Как он утверждал, многие сархи в момент Второго Рождения испытывали сильнейший шок – тем сокрушительней, чем выше был интеллект имплантируемой в их сознание личности. Причиной шока являлось не одно лишь возникающее ощущение собственного "я", способное потрясти Перворожденного; вместе с этим чувством, пленительным и драгоценным, приходило все, что связано с самосознанием, все опасения и ужасы, таившиеся в глубине души Дающего, мутный и жутковатый поток инстинктов, неясных воспоминаний, интуитивных страхов. И главным из них был страх смерти, внезапное и резкое ощущение своей конечности, временности собственного бытия. Ведь человек привыкает к этой мысли постепенно; проходят годы, пока дитя, вырастая и мужая, смиряется с неизбежным концом – вернее, как бы забывает о грядущем закате, ибо постоянные размышления на эту тему могут свести с ума. Век сархов, чья текучая плоть отличалась долговечностью, был длинней людского, но и над ними властвовало Время; и в миг Воплощения они осознавали его власть. Это было подобно удару!

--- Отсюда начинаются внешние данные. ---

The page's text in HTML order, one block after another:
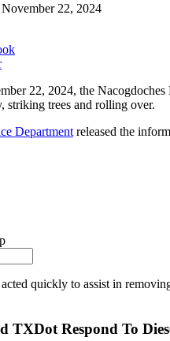
22, 2024
22, 2024, the
striking trees and rolling over.
Departmentreleased the
quickly to assist in
TXDot Respond To
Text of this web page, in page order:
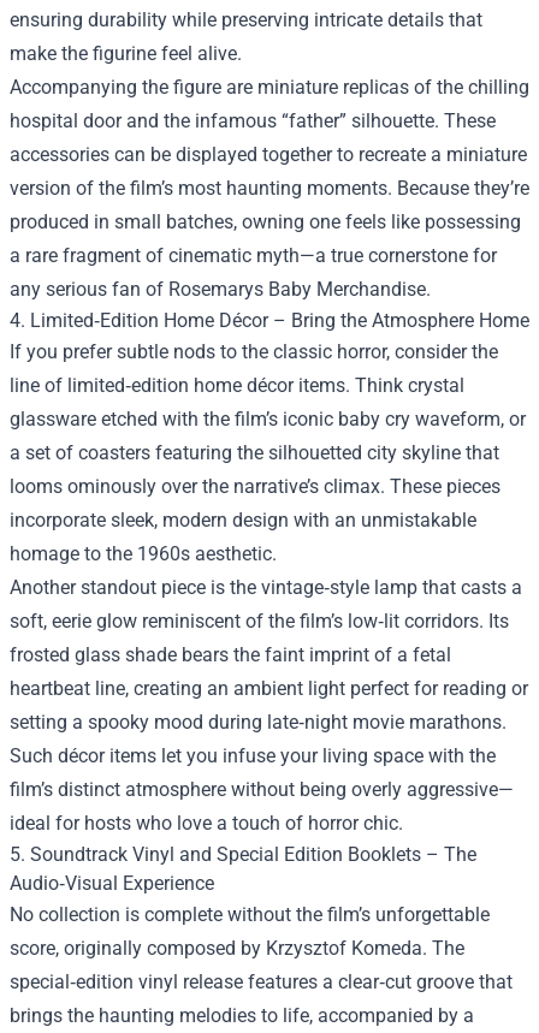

Аркарбы, неполноценные, переносили его легче. Однако те, кому волей случая доставался высокий интеллект, кто пополнял высшие касты Оринхо, Иркоза и Садра, не сразу могли воспринять и примириться с идеей конечности бытия. В той или иной степени это касалось всех Воплощенных – и тавалов, Посредников при механизмах, и Карателей-сегани, и хидарта, присматривавших за шестиногими, и хону, которым поручались Перворожденные, едва отделившиеся от плоти Творца. Но оринхо страдали дольше и сильней прочих; им, получившим богатый клад эмоций и чувств – а вместе с ним и власть, – приходилось расплачиваться за похищенные сокровища.

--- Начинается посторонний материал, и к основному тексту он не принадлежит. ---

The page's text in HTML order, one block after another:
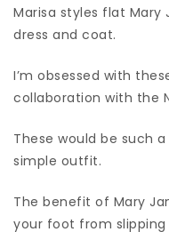
Marisa styles flat Mary
dress and coat.
I’m obsessed with
collaboration with the
These would be such
simple outfit.
The benefit of Mary
your foot from slipping

Потом страх смерти пригасал, превращаясь в стремление самоутвердиться, в чувство всемогущества, в презрение к праху и червям, к дойному стаду Дающих и к своим собратьям из низших каст. Сархи не могли продлить себя в потомстве, но имелся другой способ приобщиться к Вечности – через власть и силу, через сотворенное властью и силой, через достижение великой цели. И План Сархата был такой целью, достаточно величественной и протяженной во времени и пространстве, чтоб породить ощущение сопричастности к вечному, вселенскому, грандиозному.

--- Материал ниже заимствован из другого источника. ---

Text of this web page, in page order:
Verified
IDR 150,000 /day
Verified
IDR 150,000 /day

Но, кроме великих планов и даруемых ими ощущений, имелись и другие удовольствия, способные разнообразить бытие. Мысль о его неотвратимом завершении, вначале угнетающая, с течением лет становилась привычной, и тогда ужас перед смертью, а также прочие страхи, затаившиеся в подсознании, можно было подстегнуть. Как? Разумеется, воскресив на краткий миг личность Дающего, чтобы лотом испытать острое наслаждение возврата собственного "я", шок ужаса, казавшийся уже не угнетающим, но приятным и желанным. Это бодрило, это являлось одной из радостей жизни, дарованных Воплотившимся: превратиться на время в червя, в прах земной, а затем вновь стать существом всемогущим, тайным владыкой Галактики. И запах падда помогал вновь и вновь пережить сладость этой метаморфозы.
На Перворожденных он действовал иначе, даруя им смутное ощущение личности – или многих личностей, одна из которых некогда сольется с разумом Бесформенного, превратив его в иркоза, сегани, тавала или хотя бы аркарба. Но это иное воздействие, по сути, не являлось чем-то новым и исключительным. Вероятно, все разумные существа, даже не обладающие самосознанием, способны мечтать – или, во всяком случае, представлять желаемое. Запах усиливал эту способность, и стоило ли удивляться, что каждый, вдыхая медвяный аромат, мечтал о своем: люди – о рае, Перворожденные – о грядущей личности, а Воплотившиеся – о счастье потерять ее и обрести вновь.